• [EXTRACTED DATA]:
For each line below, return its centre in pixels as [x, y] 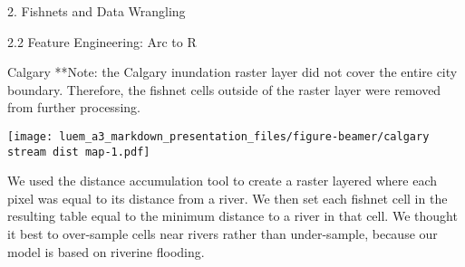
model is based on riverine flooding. [106, 251]
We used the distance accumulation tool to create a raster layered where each [223, 181]
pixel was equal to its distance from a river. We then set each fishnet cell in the [228, 198]
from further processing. [74, 107]
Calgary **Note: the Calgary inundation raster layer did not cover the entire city [232, 72]
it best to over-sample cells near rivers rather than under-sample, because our [223, 234]
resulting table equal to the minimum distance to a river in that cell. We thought [232, 216]
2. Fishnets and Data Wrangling [97, 11]
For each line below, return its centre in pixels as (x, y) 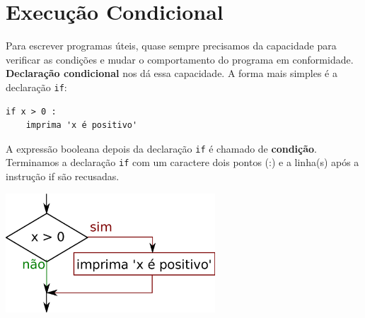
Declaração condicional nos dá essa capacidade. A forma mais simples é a (172, 73)
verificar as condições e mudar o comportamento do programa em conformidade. (180, 59)
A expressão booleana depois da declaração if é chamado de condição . (161, 148)
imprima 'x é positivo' (82, 125)
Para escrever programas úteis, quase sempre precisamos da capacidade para (171, 46)
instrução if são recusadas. (63, 176)
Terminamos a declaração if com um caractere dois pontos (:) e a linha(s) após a (182, 162)
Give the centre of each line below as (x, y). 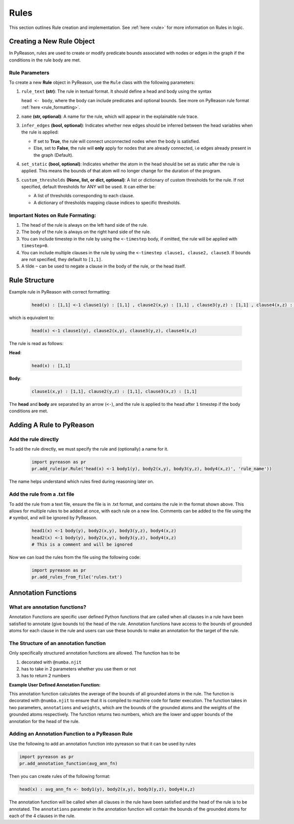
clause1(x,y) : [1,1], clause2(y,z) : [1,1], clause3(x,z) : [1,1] (114, 391)
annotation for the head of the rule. (44, 721)
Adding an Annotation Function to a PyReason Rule (71, 734)
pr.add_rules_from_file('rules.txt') (77, 577)
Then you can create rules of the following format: (60, 776)
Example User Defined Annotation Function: (55, 685)
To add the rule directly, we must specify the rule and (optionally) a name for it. (89, 449)
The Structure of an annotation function (58, 643)
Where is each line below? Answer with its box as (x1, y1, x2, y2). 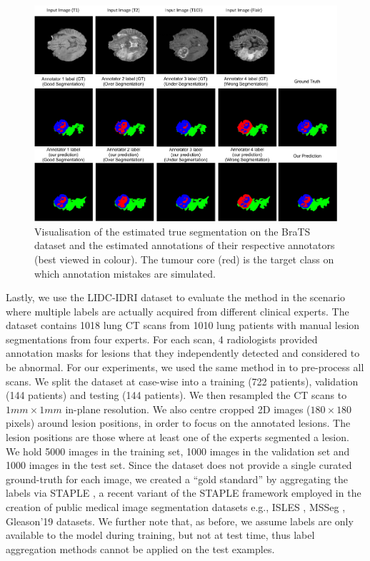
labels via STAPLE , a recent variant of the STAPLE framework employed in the (6, 485, 361, 500)
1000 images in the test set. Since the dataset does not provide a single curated (6, 458, 352, 472)
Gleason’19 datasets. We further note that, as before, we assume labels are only (6, 513, 354, 528)
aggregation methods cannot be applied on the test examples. (6, 541, 275, 556)
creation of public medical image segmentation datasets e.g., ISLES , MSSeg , (6, 500, 346, 515)
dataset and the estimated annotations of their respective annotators (34, 238, 335, 253)
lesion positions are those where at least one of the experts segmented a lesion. (6, 430, 349, 445)
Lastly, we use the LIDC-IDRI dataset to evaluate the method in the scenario (6, 290, 345, 305)
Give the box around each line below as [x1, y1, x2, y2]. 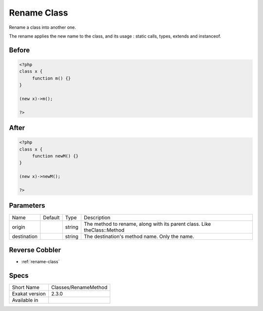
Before [9, 46, 30, 54]
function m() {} [32, 76, 71, 81]
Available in [12, 296, 38, 303]
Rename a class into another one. [9, 24, 76, 30]
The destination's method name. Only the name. [83, 233, 194, 240]
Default [43, 214, 60, 221]
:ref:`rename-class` [21, 259, 60, 265]
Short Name [12, 284, 40, 291]
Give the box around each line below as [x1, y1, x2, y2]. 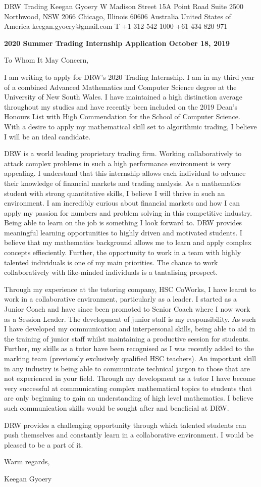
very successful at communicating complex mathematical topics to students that [4, 382, 252, 393]
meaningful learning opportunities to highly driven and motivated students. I [4, 227, 242, 237]
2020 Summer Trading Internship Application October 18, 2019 [4, 37, 230, 48]
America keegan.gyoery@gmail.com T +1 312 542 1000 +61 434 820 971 [4, 21, 228, 31]
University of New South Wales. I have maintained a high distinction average [4, 91, 243, 102]
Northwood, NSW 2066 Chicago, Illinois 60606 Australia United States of [4, 11, 231, 21]
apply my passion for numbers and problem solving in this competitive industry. [4, 207, 252, 218]
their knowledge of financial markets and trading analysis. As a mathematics [4, 177, 241, 188]
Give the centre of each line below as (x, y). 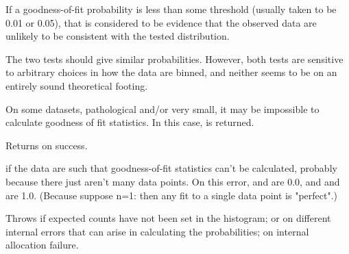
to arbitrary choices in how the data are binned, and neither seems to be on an (171, 72)
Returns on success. (47, 145)
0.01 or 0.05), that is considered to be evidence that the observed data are (161, 22)
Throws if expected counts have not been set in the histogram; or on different (168, 218)
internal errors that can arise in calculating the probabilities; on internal (157, 231)
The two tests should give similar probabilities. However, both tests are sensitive (174, 59)
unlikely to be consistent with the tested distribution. (118, 36)
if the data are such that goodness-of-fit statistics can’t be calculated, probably (171, 168)
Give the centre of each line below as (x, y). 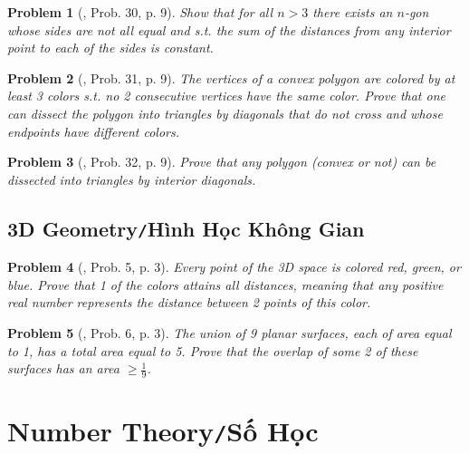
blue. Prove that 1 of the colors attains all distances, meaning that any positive (225, 284)
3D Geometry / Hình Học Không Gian (186, 228)
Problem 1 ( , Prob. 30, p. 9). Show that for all (140, 12)
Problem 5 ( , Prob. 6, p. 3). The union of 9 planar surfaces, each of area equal (230, 332)
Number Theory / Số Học (163, 431)
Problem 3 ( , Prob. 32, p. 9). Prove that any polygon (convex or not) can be (222, 162)
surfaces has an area (63, 368)
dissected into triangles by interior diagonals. (132, 179)
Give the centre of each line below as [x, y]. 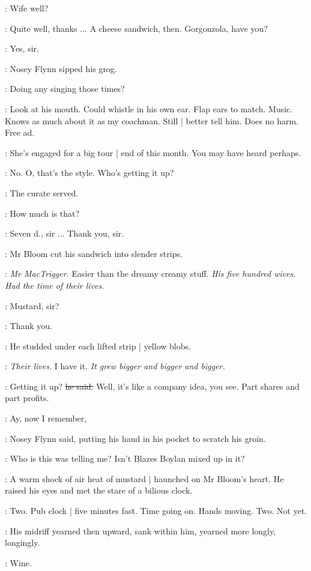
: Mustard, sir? [32, 305]
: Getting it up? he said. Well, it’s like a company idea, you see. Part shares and [152, 386]
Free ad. [20, 132]
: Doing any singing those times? [65, 89]
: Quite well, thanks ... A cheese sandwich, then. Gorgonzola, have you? [136, 28]
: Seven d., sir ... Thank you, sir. [65, 233]
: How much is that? [42, 213]
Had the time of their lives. [55, 285]
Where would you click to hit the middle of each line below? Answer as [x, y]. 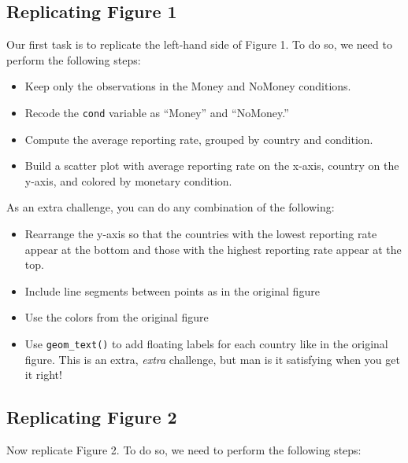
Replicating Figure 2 [92, 417]
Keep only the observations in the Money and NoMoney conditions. [188, 86]
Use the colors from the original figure [117, 317]
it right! [43, 375]
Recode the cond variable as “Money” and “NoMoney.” [157, 112]
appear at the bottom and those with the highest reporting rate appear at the [213, 249]
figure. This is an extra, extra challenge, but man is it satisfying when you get [212, 359]
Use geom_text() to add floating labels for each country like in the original [206, 343]
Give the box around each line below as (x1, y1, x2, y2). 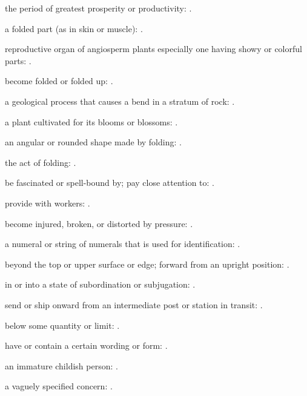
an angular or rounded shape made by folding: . (5, 136, 182, 148)
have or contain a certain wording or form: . (5, 339, 168, 352)
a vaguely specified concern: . (5, 380, 113, 392)
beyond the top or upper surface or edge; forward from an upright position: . (5, 257, 289, 270)
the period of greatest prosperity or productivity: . (5, 2, 192, 14)
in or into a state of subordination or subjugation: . (5, 278, 196, 291)
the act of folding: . (5, 156, 76, 168)
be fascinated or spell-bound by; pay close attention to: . (5, 176, 215, 189)
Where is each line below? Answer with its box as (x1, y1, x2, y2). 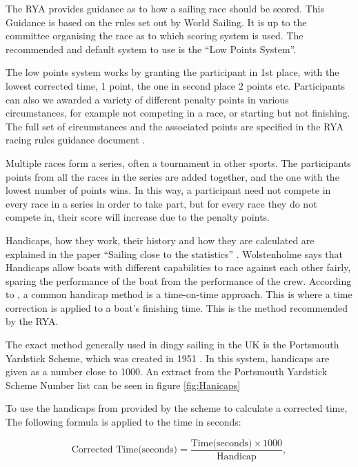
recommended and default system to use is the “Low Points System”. (6, 41, 297, 56)
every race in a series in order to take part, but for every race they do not (6, 196, 317, 210)
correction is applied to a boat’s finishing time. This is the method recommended (6, 300, 348, 315)
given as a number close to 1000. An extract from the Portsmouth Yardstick (6, 364, 328, 379)
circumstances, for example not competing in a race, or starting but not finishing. (6, 106, 350, 120)
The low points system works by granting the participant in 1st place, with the (6, 65, 339, 79)
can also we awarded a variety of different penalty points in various (6, 92, 289, 106)
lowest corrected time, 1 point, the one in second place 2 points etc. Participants (6, 78, 346, 92)
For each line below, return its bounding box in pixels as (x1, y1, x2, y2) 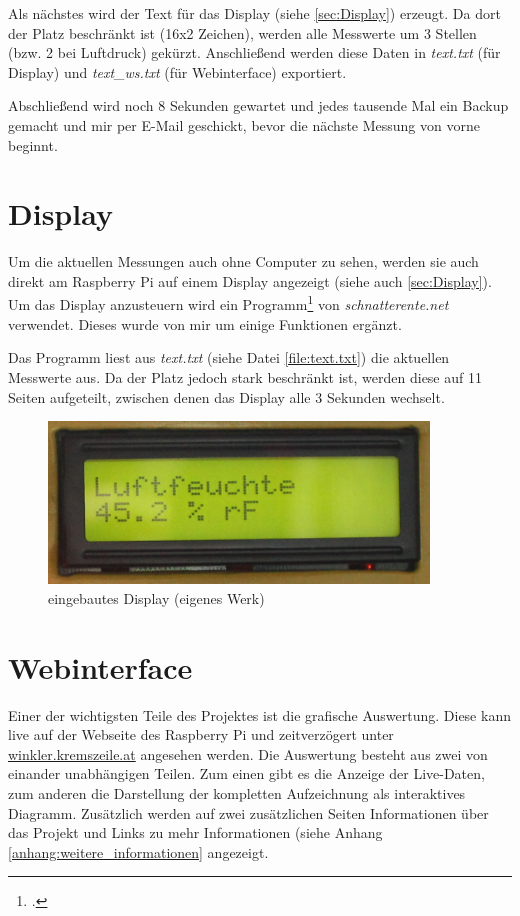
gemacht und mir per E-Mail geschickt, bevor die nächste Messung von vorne (8, 114, 480, 135)
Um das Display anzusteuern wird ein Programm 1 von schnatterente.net (8, 291, 449, 315)
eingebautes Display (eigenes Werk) (48, 587, 265, 608)
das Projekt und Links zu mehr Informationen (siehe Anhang (8, 822, 383, 843)
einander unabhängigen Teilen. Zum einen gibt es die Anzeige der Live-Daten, (8, 763, 485, 784)
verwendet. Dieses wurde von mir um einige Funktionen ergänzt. (8, 313, 402, 334)
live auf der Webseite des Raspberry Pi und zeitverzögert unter (8, 724, 394, 745)
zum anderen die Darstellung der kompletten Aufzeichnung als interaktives (8, 783, 466, 804)
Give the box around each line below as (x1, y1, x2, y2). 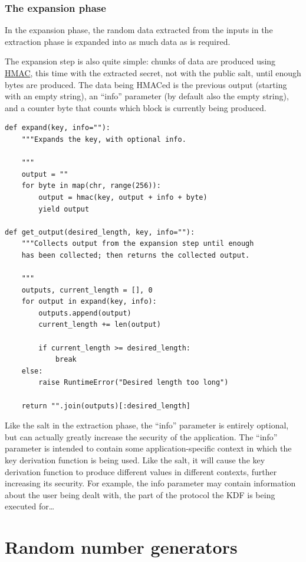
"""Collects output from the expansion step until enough (21, 239, 254, 248)
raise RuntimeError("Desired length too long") (38, 378, 229, 387)
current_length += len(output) (38, 320, 161, 329)
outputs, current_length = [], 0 (21, 285, 153, 294)
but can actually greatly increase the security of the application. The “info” (5, 430, 278, 443)
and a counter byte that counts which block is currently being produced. (5, 101, 266, 113)
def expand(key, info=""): (5, 124, 110, 132)
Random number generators (5, 535, 238, 559)
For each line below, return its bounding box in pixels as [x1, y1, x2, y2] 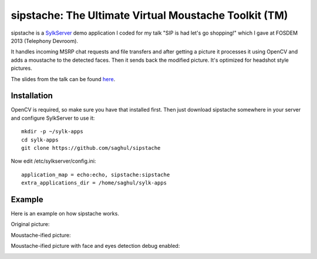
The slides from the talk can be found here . [11, 75, 116, 82]
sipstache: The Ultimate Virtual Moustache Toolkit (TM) [11, 9, 288, 22]
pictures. [11, 65, 32, 72]
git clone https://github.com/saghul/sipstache [21, 144, 161, 151]
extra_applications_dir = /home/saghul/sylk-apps [21, 180, 167, 186]
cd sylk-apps [21, 136, 59, 143]
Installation [11, 91, 53, 101]
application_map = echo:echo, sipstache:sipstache [21, 171, 170, 178]
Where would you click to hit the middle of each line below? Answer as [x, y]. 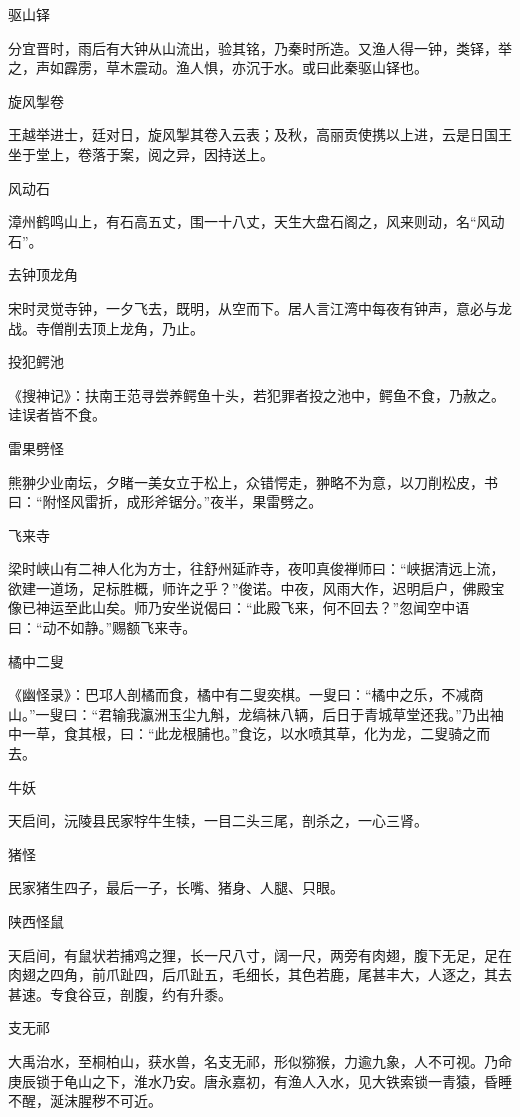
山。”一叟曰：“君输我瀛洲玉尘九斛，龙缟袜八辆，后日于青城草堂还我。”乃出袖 [256, 713]
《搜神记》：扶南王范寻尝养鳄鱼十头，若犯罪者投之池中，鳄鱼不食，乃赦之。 [256, 394]
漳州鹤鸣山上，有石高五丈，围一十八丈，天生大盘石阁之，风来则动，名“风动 [256, 221]
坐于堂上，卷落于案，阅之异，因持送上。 [141, 153]
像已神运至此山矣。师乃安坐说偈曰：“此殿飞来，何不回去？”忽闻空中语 [239, 607]
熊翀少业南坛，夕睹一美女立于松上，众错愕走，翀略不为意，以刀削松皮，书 [253, 481]
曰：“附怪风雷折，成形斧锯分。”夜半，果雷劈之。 [165, 501]
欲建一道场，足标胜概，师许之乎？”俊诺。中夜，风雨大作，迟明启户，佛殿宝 [256, 587]
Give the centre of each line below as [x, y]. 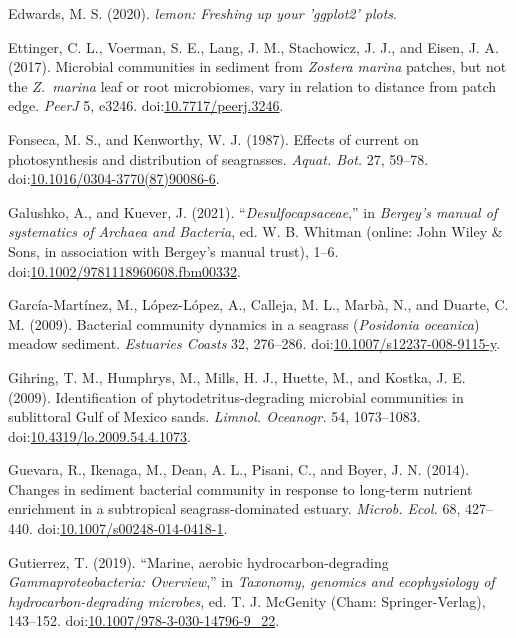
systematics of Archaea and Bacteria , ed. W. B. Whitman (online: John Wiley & [255, 231]
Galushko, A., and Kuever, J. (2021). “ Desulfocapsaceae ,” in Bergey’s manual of [253, 211]
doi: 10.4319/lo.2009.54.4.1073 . [99, 435]
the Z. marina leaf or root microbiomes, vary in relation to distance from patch [252, 85]
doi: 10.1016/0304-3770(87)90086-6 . [114, 178]
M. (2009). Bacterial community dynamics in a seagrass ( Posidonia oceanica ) [244, 323]
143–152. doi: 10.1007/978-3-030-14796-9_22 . [144, 620]
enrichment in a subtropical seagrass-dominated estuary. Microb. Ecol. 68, [234, 508]

• [TASK GOAL]: From the listing, reproduce every line where the word "create" is present.

• [SOLUTION TO THIS TASK]:
We used the distance accumulation tool to create a raster layered where each [223, 181]
Then you can create rules of the following format: (60, 776)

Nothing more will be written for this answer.